[Saved entries]
——————

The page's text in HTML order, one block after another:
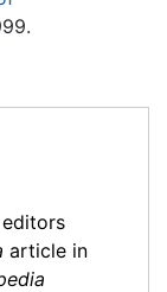
article in
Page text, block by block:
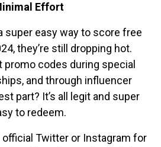
Effort
super easy way to score free
they’re still dropping hot.
promo codes during special
and through influencer
part? It’s all legit and super
to redeem.
official Twitter or Instagram for
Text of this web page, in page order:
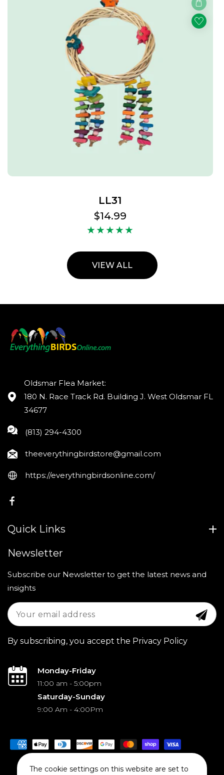
LL31
Regular
price
$14.99
VIEW ALL
Oldsmar Flea Market:
180 N. Race Track Rd. Building J. West Oldsmar FL
34677
(813) 294-4300
theeverythingbirdstore@gmail.com
https://everythingbirdsonline.com/
FB
Quick Links
Newsletter
Subscribe our Newsletter to get the latest news and
insights
By subscribing, you accept the Privacy Policy
Monday-Friday
11:00 am - 5:00pm
Saturday-Sunday
9:00 Am - 4:00Pm
methods
The cookie settings on this website are set to
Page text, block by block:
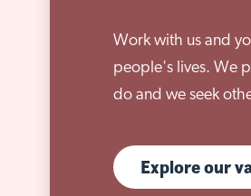
Work with us and
people's lives. We
do and we seek
Explore our
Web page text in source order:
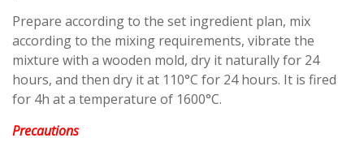
Prepare according to the set ingredient plan, mix
according to the mixing requirements, vibrate the
mixture with a wooden mold, dry it naturally for 24
hours, and then dry it at 110°C for 24 hours. It is fired
for 4h at a temperature of 1600°C.
Precautions
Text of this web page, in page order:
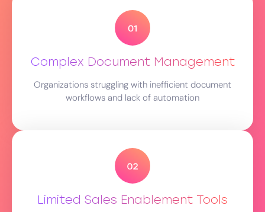
Complex Document Management
Organizations struggling with inefficient document
workflows and lack of automation
Limited Sales Enablement Tools
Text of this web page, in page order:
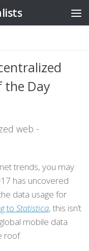
the Day
trends, you may
has uncovered
data usage for
to Statistica, this isn’t
mobile data
roof.
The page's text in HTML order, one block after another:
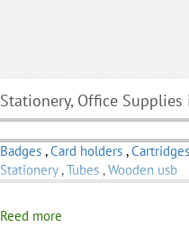
Stationery, Office
Badges ,Card holders ,
Stationery,Tubes ,Wooden usb
Reed more
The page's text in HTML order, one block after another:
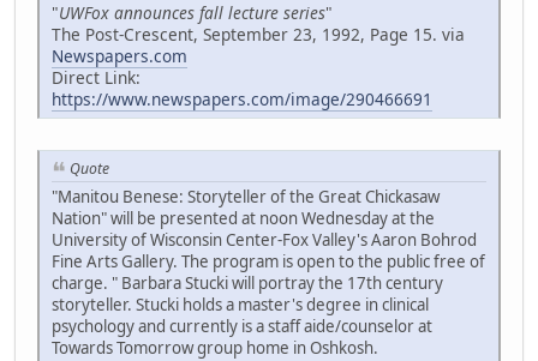
"UWFox announces fall lecture series"
The Post-Crescent, September 23, 1992, Page 15. via
Newspapers.com
Direct Link:
https://www.newspapers.com/image/290466691
Quote
"Manitou Benese: Storyteller of the Great Chickasaw
Nation" will be presented at noon Wednesday at the
University of Wisconsin Center-Fox Valley's Aaron Bohrod
Fine Arts Gallery. The program is open to the public free of
charge. " Barbara Stucki will portray the 17th century
storyteller. Stucki holds a master's degree in clinical
psychology and currently is a staff aide/counselor at
Towards Tomorrow group home in Oshkosh.
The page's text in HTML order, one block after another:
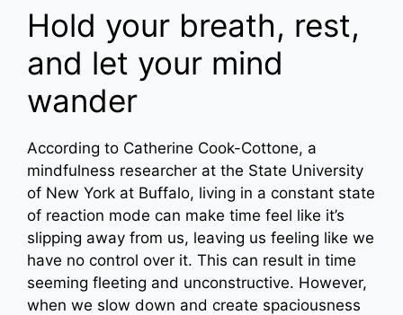
Hold your breath, rest,
and let your mind
wander
According to Catherine Cook-Cottone, a
mindfulness researcher at the State University
of New York at Buffalo, living in a constant state
of reaction mode can make time feel like it’s
slipping away from us, leaving us feeling like we
have no control over it. This can result in time
seeming fleeting and unconstructive. However,
when we slow down and create spaciousness
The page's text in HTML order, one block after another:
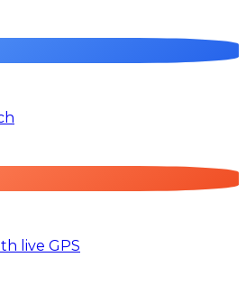
live GPS
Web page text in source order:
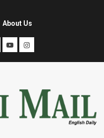
About Us
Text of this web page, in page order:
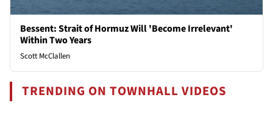
Bessent: Strait of Hormuz Will 'Become Irrelevant'
Within Two Years
Scott McClallen
TRENDING ON TOWNHALL VIDEOS
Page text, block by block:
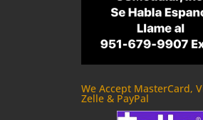
We Accept MasterCard,
Zelle & PayPal
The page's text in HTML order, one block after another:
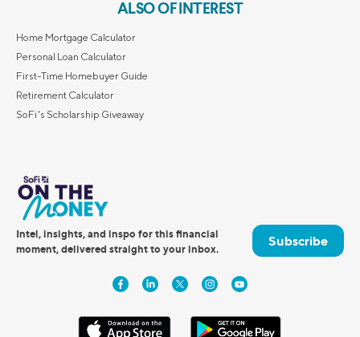
ALSO OF INTEREST
Home Mortgage Calculator
Personal Loan Calculator
First-Time Homebuyer Guide
Retirement Calculator
SoFi's Scholarship Giveaway
Intel, insights, and inspo for this financial
moment, delivered straight to your inbox.
Subscribe
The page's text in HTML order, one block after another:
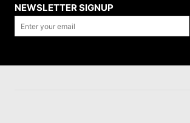
NEWSLETTER SIGNUP
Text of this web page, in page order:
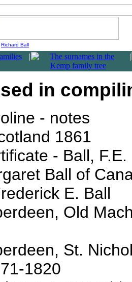
Richard Ball
| |
in
- notes
1861
- Ball,
Ball of
E. Ball
Old
St.
1820
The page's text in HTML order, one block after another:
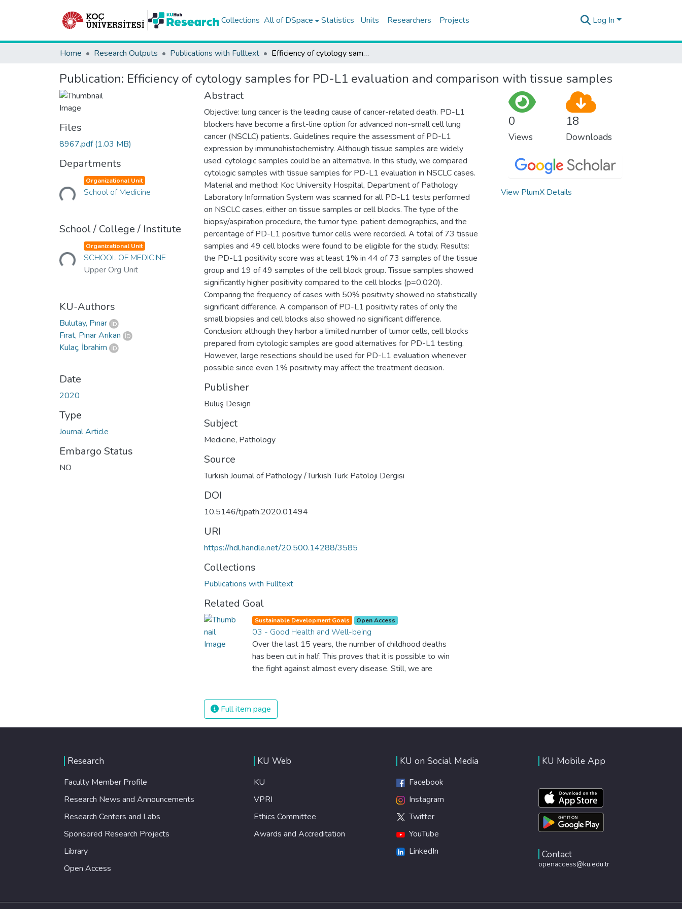
Collections All of DSpace Statistics Units Researchers Projects Log In
Home Research Outputs Publications with Fulltext Efficiency of cytology samples for PD-L1 evaluation and comparison with tissue samples
Publication: Efficiency of cytology samples for PD-L1 evaluation and comparison with tissue samples
Files
8967.pdf(1.03 MB)
Departments
Loading... Organizational Unit
School of Medicine
School / College / Institute
Loading... Organizational Unit
SCHOOL OF MEDICINE
Upper Org Unit
KU-Authors
Bulutay, Pınar
Fırat, Pınar Arıkan
Kulaç, İbrahim
Date
2020
Type
Journal Article
Embargo Status
NO
Abstract
Objective: lung cancer is the leading cause of cancer-related death. PD-L1
blockers have become a first-line option for advanced non-small cell lung
cancer (NSCLC) patients. Guidelines require the assessment of PD-L1
expression by immunohistochemistry. Although tissue samples are widely
used, cytologic samples could be an alternative. In this study, we compared
cytologic samples with tissue samples for PD-L1 evaluation in NSCLC cases.
Material and method: Koc University Hospital, Department of Pathology
Laboratory Information System was scanned for all PD-L1 tests performed
on NSCLC cases, either on tissue samples or cell blocks. The type of the
biopsy/aspiration procedure, the tumor type, patient demographics, and the
percentage of PD-L1 positive tumor cells were recorded. A total of 73 tissue
samples and 49 cell blocks were found to be eligible for the study. Results:
the PD-L1 positivity score was at least 1% in 44 of 73 samples of the tissue
group and 19 of 49 samples of the cell block group. Tissue samples showed
significantly higher positivity compared to the cell blocks (p=0.020).
Comparing the frequency of cases with 50% positivity showed no statistically
significant difference. A comparison of PD-L1 positivity rates of only the
small biopsies and cell blocks also showed no significant difference.
Conclusion: although they harbor a limited number of tumor cells, cell blocks
prepared from cytologic samples are good alternatives for PD-L1 testing.
However, large resections should be used for PD-L1 evaluation whenever
possible since even 1% positivity may affect the treatment decision.
Publisher
Buluş Design
Subject
Medicine, Pathology
Source
Turkish Journal of Pathology /Turkish Türk Patoloji Dergisi
DOI
10.5146/tjpath.2020.01494
URI
https://hdl.handle.net/20.500.14288/3585
Collections
Publications with Fulltext
Related Goal
Sustainable Development Goals Open Access
03 - Good Health and Well-being
Over the last 15 years, the number of childhood deaths
has been cut in half. This proves that it is possible to win
the fight against almost every disease. Still, we are
The new goal for worldwide Good Health promotes
healthy lifestyles, preventive measures and modern,
efficient healthcare for everyone.
Full item page
0
Views
18
Downloads
View PlumX Details
Research
Faculty Member Profile
Research News and Announcements
Research Centers and Labs
Sponsored Research Projects
Library
Open Access
KU Web
KU
VPRI
Ethics Committee
Awards and Accreditation
KU on Social Media
Facebook
Instagram
Twitter
YouTube
LinkedIn
KU Mobile App
Contact
openaccess@ku.edu.tr
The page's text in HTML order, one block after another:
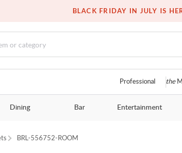
BLACK FRIDAY IN JULY IS
Free white
Professional the
Dining Bar Entertainment
BRL-556752-ROOM
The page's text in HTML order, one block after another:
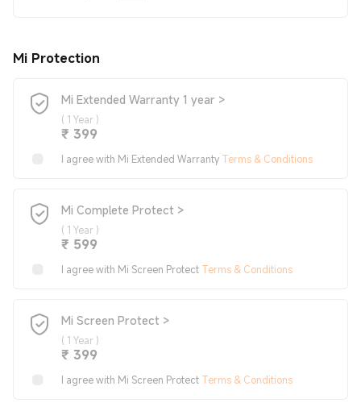
Mi Protection
Mi Extended Warranty 1 year >
( 1 Year )
₹ 399
I agree with Mi Extended Warranty Terms & Conditions
Mi Complete Protect >
( 1 Year )
₹ 599
I agree with Mi Screen Protect Terms & Conditions
Mi Screen Protect >
( 1 Year )
₹ 399
I agree with Mi Screen Protect Terms & Conditions
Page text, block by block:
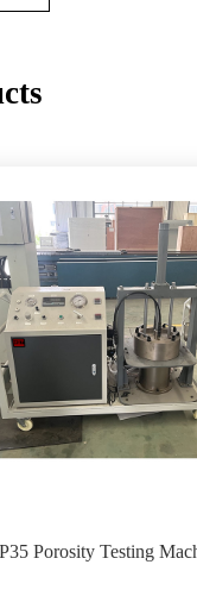
Porosity Testing
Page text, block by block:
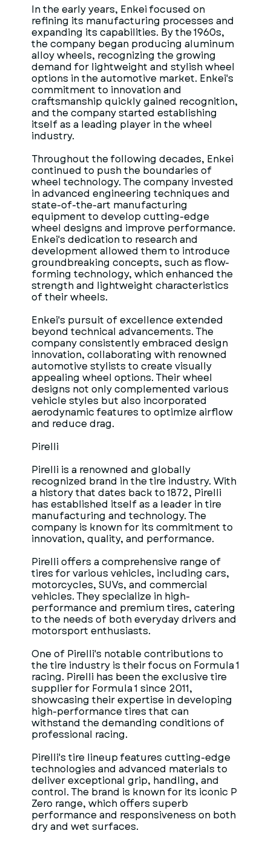
In the early years, Enkei focused on
refining its manufacturing processes and
expanding its capabilities. By the 1960s,
the company began producing aluminum
alloy wheels, recognizing the growing
demand for lightweight and stylish wheel
options in the automotive market. Enkei's
commitment to innovation and
craftsmanship quickly gained recognition,
and the company started establishing
itself as a leading player in the wheel
industry.
Throughout the following decades, Enkei
continued to push the boundaries of
wheel technology. The company invested
in advanced engineering techniques and
state-of-the-art manufacturing
equipment to develop cutting-edge
wheel designs and improve performance.
Enkei's dedication to research and
development allowed them to introduce
groundbreaking concepts, such as flow-
forming technology, which enhanced the
strength and lightweight characteristics
of their wheels.
Enkei's pursuit of excellence extended
beyond technical advancements. The
company consistently embraced design
innovation, collaborating with renowned
automotive stylists to create visually
appealing wheel options. Their wheel
designs not only complemented various
vehicle styles but also incorporated
aerodynamic features to optimize airflow
and reduce drag.
Pirelli
Pirelli is a renowned and globally
recognized brand in the tire industry. With
a history that dates back to 1872, Pirelli
has established itself as a leader in tire
manufacturing and technology. The
company is known for its commitment to
innovation, quality, and performance.
Pirelli offers a comprehensive range of
tires for various vehicles, including cars,
motorcycles, SUVs, and commercial
vehicles. They specialize in high-
performance and premium tires, catering
to the needs of both everyday drivers and
motorsport enthusiasts.
One of Pirelli's notable contributions to
the tire industry is their focus on Formula 1
racing. Pirelli has been the exclusive tire
supplier for Formula 1 since 2011,
showcasing their expertise in developing
high-performance tires that can
withstand the demanding conditions of
professional racing.
Pirelli's tire lineup features cutting-edge
technologies and advanced materials to
deliver exceptional grip, handling, and
control. The brand is known for its iconic P
Zero range, which offers superb
performance and responsiveness on both
dry and wet surfaces.
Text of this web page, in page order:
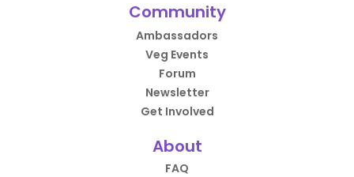
Community
Ambassadors
Veg Events
Forum
Newsletter
Get Involved
About
FAQ
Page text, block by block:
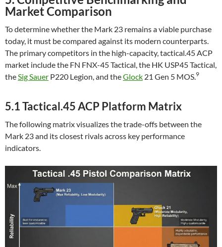
Market Comparison
To determine whether the Mark 23 remains a viable purchase
today, it must be compared against its modern counterparts.
The primary competitors in the high-capacity, tactical.45 ACP
market include the FN FNX-45 Tactical, the HK USP45 Tactical,
the Sig Sauer P220 Legion, and theGlock 21 Gen 5 MOS. 9
5.1 Tactical.45 ACP Platform Matrix
The following matrix visualizes the trade-offs between the
Mark 23 and its closest rivals across key performance
indicators.
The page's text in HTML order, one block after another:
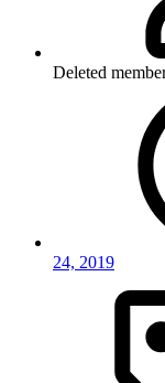
Deleted
24, 2019
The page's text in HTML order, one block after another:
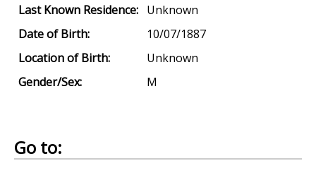
Last Known Residence: Unknown
Date of Birth:
10/07/1887
Location of Birth:
Unknown
Gender/Sex:
M
Go to:
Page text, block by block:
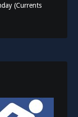
(Currents
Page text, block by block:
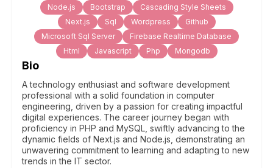
Node.js Bootstrap
Cascading Style Sheets
Next.js
Sql Wordpress
Github
Microsoft Sql Server
Firebase Realtime Database
Html
Javascript Php Mongodb
Bio
A technology enthusiast and software development
professional with a solid foundation in computer
engineering, driven by a passion for creating impactful
digital experiences. The career journey began with
proficiency in PHP and MySQL, swiftly advancing to the
dynamic fields of Next.js and Node.js, demonstrating an
unwavering commitment to learning and adapting to new
trends in the IT sector.
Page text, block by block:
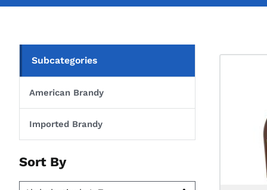
Subcategories
American Brandy
Imported Brandy
Sort By
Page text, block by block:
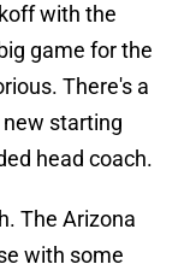
with the
game for the
There's a
starting
head coach.
The Arizona
with some
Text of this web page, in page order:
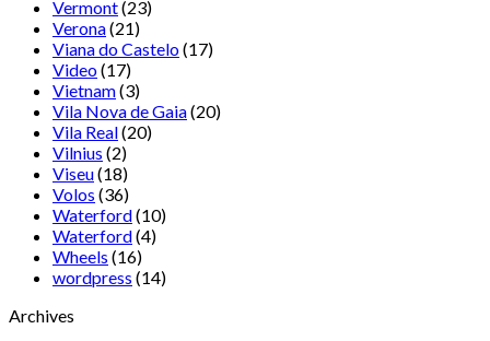
Vermont(23)
Verona(21)
Viana do Castelo(17)
Video(17)
Vietnam(3)
Vila Nova de Gaia(20)
Vila Real(20)
Vilnius (2)
Viseu(18)
Volos (36)
Waterford(10)
Waterford(4)
Wheels (16)
wordpress (14)
Archives
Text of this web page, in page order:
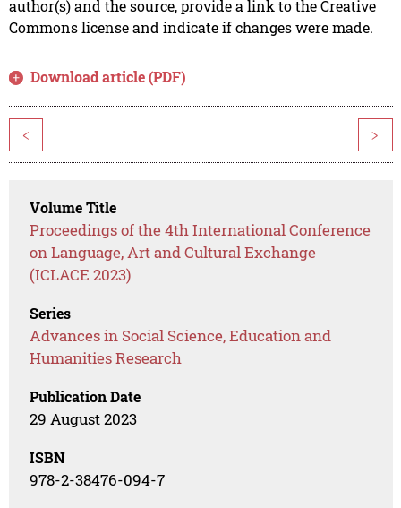
author(s) and the source, provide a link to the Creative
Commons license and indicate if changes were made.
Download article (PDF)
< >
Volume Title
Proceedings of the 4th International Conference
on Language, Art and Cultural Exchange
(ICLACE 2023)
Series
Advances in Social Science, Education and
Humanities Research
Publication Date
29 August 2023
ISBN
978-2-38476-094-7
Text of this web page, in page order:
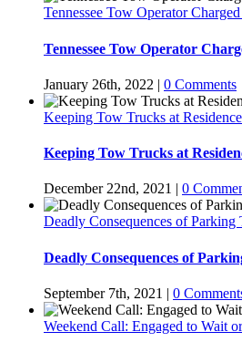
Tennessee Tow Operator
Tennessee Tow Operator
January 26th, 2022 | 0 Comments
Keeping Tow Trucks at
Keeping Tow Trucks at
December 22nd, 2021 0
Deadly Consequences of Parking
Deadly Consequences of
September 7th, 2021 | 0
Weekend Call: Engaged to Wait
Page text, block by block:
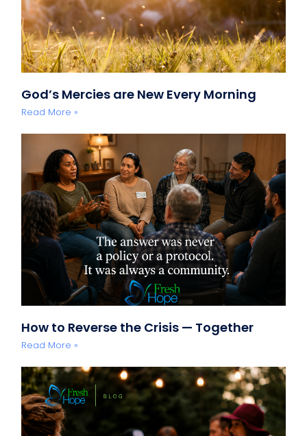
God’s Mercies are New Every Morning
Read More »
How to Reverse the Crisis — Together
Read More »
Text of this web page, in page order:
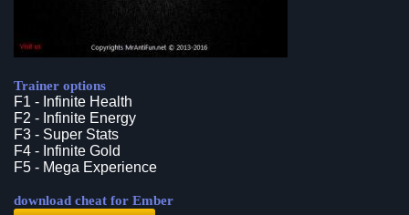
Trainer options
F1 - Infinite Health
F2 - Infinite Energy
F3 - Super Stats
F4 - Infinite Gold
F5 - Mega Experience
download cheat for Ember
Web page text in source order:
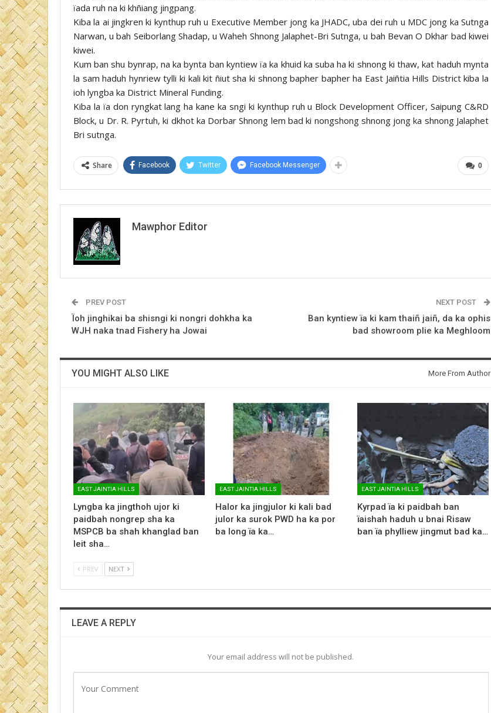
ïada ruh na ki khñiang jingpang.
Kiba la ai jingkren ki kynthup ruh u Executive Member jong ka JHADC, uba dei ruh u MDC jong ka Sutnga
Narwan, u bah Seiborlang Shadap, u Waheh Shnong Jalaphet-Bri Sutnga, u bah Bevan O Dkhar bad kiwei
kiwei.
Kum ban shu bynrap, na ka bynta ban kyntiew ïa ka khuid ka suba ha ki shnong ki thaw, kat haduh mynta
la sam haduh hynriew tylli ki kali kit ñiut sha ki shnong bapher bapher ha East Jaiñtia Hills District kiba la
ioh lyngba ka District Mineral Funding.
Kiba la ïa don ryngkat lang ha kane ka sngi ki kynthup ruh u Block Development Officer, Saipung C&RD
Block, u Dr. R. Pyrtuh, ki dkhot ka Dorbar Shnong lem bad ki nongshong shnong jong ka shnong Jalaphet
Bri sutnga.
0
Share Facebook Twitter Facebook Messenger
Mawphor Editor
PREV POST
Ïoh jinghikai ba shisngi ki nongri dohkha ka
WJH naka tnad Fishery ha Jowai
NEXT POST
Ban kyntiew ïa ki kam thaiñ jaiñ, da ka ophis
bad showroom plie ka Meghloom
YOU MIGHT ALSO LIKE More From Author
EAST JAINTIA HILLS
Lyngba ka jingthoh ujor ki
paidbah nongrep sha ka
MSPCB ba shah khanglad ban
leit sha…
EAST JAINTIA HILLS
Halor ka jingjulor ki kali bad
julor ka surok PWD ha ka por
ba long ïa ka…
EAST JAINTIA HILLS
Kyrpad ïa ki paidbah ban
ïaishah haduh u bnai Risaw
ban ïa phylliew jingmut bad ka…
PREV NEXT
LEAVE A REPLY
Your email address will not be published.
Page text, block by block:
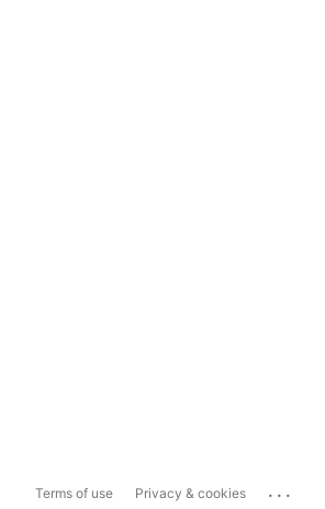
Terms of use Privacy & cookies ...
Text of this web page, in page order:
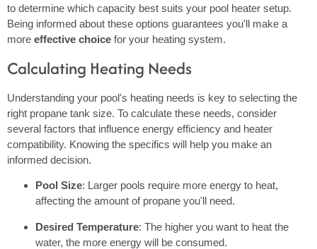
to determine which capacity best suits your pool heater setup.
Being informed about these options guarantees you'll make a
more effective choice for your heating system.
Calculating Heating Needs
Understanding your pool's heating needs is key to selecting the
right propane tank size. To calculate these needs, consider
several factors that influence energy efficiency and heater
compatibility. Knowing the specifics will help you make an
informed decision.
Pool Size: Larger pools require more energy to heat,
affecting the amount of propane you'll need.
Desired Temperature: The higher you want to heat the
water, the more energy will be consumed.

——————

▸ EXERCISE REQUIREMENTS
Exactly the lines above, from the one containing "biopsy/aspiration procedure, the" down to the one containing "BLACK FRIDAY IN JULY IS", are to be repeated, including both ends. Pictures are not part of the copy.

▸ EXERCISE ANSWER
biopsy/aspiration procedure, the tumor type, patient demographics, and the
percentage of PD-L1 positive tumor cells were recorded. A total of 73 tissue
samples and 49 cell blocks were found to be eligible for the study. Results:
the PD-L1 positivity score was at least 1% in 44 of 73 samples of the tissue
group and 19 of 49 samples of the cell block group. Tissue samples showed
significantly higher positivity compared to the cell blocks (p=0.020).
Comparing the frequency of cases with 50% positivity showed no statistically
significant difference. A comparison of PD-L1 positivity rates of only the
small biopsies and cell blocks also showed no significant difference.
Conclusion: although they harbor a limited number of tumor cells, cell blocks
prepared from cytologic samples are good alternatives for PD-L1 testing.
However, large resections should be used for PD-L1 evaluation whenever
possible since even 1% positivity may affect the treatment decision.
Publisher
Buluş Design
Subject
Medicine, Pathology
Source
Turkish Journal of Pathology /Turkish Türk Patoloji Dergisi
DOI
10.5146/tjpath.2020.01494
URI
https://hdl.handle.net/20.500.14288/3585
Collections
Publications with Fulltext
Related Goal
Sustainable Development Goals Open Access
03 - Good Health and Well-being
Over the last 15 years, the number of childhood deaths
has been cut in half. This proves that it is possible to win
the fight against almost every disease. Still, we are
The new goal for worldwide Good Health promotes
healthy lifestyles, preventive measures and modern,
efficient healthcare for everyone.
Full item page
0
Views
18
Downloads
View PlumX Details
Research
Faculty Member Profile
Research News and Announcements
Research Centers and Labs
Sponsored Research Projects
Library
Open Access
KU Web
KU
VPRI
Ethics Committee
Awards and Accreditation
KU on Social Media
Facebook
Instagram
Twitter
YouTube
LinkedIn
KU Mobile App
Contact
openaccess@ku.edu.tr
The page's text in HTML order, one block after another:
BLACK FRIDAY IN JULY IS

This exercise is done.